Introduction

Les modèles Laguna XS.2 et M.1, développés par Poolside, marquent une nouvelle étape dans le domaine de l'IA. Ces modèles, conçus pour les tâches à longue échéance, sont désormais disponibles pour une utilisation limitée via l'API et sur OpenRouter.

Contexte Technique

Laguna M.1, le premier modèle de la famille, a achevé sa pré-formation à la fin de l'année dernière. Il s'agit d'un modèle MoE (Mixture of Experts) de 225 milliards de paramètres, avec 23 milliards de paramètres activés, entraîné sur 30 To de jetons. Laguna XS.2, quant à lui, est un modèle plus petit mais remarquablement capable, avec 33 milliards de paramètres et 3 milliards de paramètres activés.

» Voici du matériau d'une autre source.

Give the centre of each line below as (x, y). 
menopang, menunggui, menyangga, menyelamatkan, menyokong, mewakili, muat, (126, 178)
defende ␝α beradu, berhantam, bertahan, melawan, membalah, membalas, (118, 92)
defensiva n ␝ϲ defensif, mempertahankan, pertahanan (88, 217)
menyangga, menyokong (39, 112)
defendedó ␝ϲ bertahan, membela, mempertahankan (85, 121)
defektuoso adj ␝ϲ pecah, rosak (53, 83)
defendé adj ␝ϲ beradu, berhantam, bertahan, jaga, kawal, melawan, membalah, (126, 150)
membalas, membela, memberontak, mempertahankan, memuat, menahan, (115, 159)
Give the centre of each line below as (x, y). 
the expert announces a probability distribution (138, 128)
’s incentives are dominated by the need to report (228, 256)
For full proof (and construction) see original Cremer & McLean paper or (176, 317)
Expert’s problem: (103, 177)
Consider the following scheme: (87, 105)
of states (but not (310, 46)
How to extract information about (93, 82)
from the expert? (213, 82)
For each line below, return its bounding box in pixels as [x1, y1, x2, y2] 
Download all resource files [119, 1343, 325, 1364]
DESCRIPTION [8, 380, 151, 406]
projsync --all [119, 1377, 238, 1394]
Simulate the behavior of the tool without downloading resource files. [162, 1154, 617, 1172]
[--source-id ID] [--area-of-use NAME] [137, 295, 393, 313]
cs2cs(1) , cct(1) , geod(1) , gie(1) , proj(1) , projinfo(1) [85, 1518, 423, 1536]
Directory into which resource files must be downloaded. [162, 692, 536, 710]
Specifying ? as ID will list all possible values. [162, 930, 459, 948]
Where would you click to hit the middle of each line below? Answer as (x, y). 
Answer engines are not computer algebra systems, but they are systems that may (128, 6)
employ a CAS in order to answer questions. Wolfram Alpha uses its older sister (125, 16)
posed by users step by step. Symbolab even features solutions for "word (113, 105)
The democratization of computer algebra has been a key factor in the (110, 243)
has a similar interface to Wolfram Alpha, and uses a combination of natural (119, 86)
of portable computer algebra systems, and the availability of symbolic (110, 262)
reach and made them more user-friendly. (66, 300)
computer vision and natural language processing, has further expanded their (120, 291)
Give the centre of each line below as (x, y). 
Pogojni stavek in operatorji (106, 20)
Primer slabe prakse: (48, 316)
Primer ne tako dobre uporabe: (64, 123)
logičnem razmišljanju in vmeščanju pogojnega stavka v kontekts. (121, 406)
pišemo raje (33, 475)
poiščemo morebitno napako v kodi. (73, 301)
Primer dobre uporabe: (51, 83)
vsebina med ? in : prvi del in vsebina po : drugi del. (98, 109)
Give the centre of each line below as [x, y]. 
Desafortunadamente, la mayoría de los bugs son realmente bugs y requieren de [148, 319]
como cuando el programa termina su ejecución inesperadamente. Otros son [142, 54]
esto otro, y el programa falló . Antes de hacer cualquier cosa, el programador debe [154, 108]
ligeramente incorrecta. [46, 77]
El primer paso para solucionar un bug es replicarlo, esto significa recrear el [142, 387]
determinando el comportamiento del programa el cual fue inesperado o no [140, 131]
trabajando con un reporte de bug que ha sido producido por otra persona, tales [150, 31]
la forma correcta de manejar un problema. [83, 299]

Ces modèles utilisent l'architecture MoE, qui permet une plus grande efficacité par rapport aux modèles denses. Ils ont été entraînés sur des données synthétiques et avec des techniques d'apprentissage par renforcement (RL).

Analyse et Implications

Les performances de Laguna M.1 et XS.2 sont prometteuses, avec des scores de 46,9% et 44,5% respectivement sur le benchmark SWE-bench Pro. Ces modèles ouvrent des perspectives pour les applications à longue échéance, telles que la création de logiciels et l'interaction avec des systèmes complexes.

La publication des poids de Laguna XS.2 sous licence Apache 2.0 constitue une étape importante pour la communauté de recherche et les développeurs, leur permettant de fine-tuner, de quantifier ou de servir les modèles.

Perspective

Les prochaines étapes incluent l'intégration de Laguna XS.2 dans les principaux frameworks, avec le soutien des partenaires et de la communauté. De plus, la collaboration avec NVIDIA permettra d'optimiser les performances sur les architectures NVIDIA.

Il est important de surveiller les progrès de ces modèles et leur impact potentiel sur le marché, ainsi que les risques et les défis liés à leur utilisation. La sécurité et la responsabilité dans le développement et la mise en œuvre de ces technologies seront des aspects clés à considérer.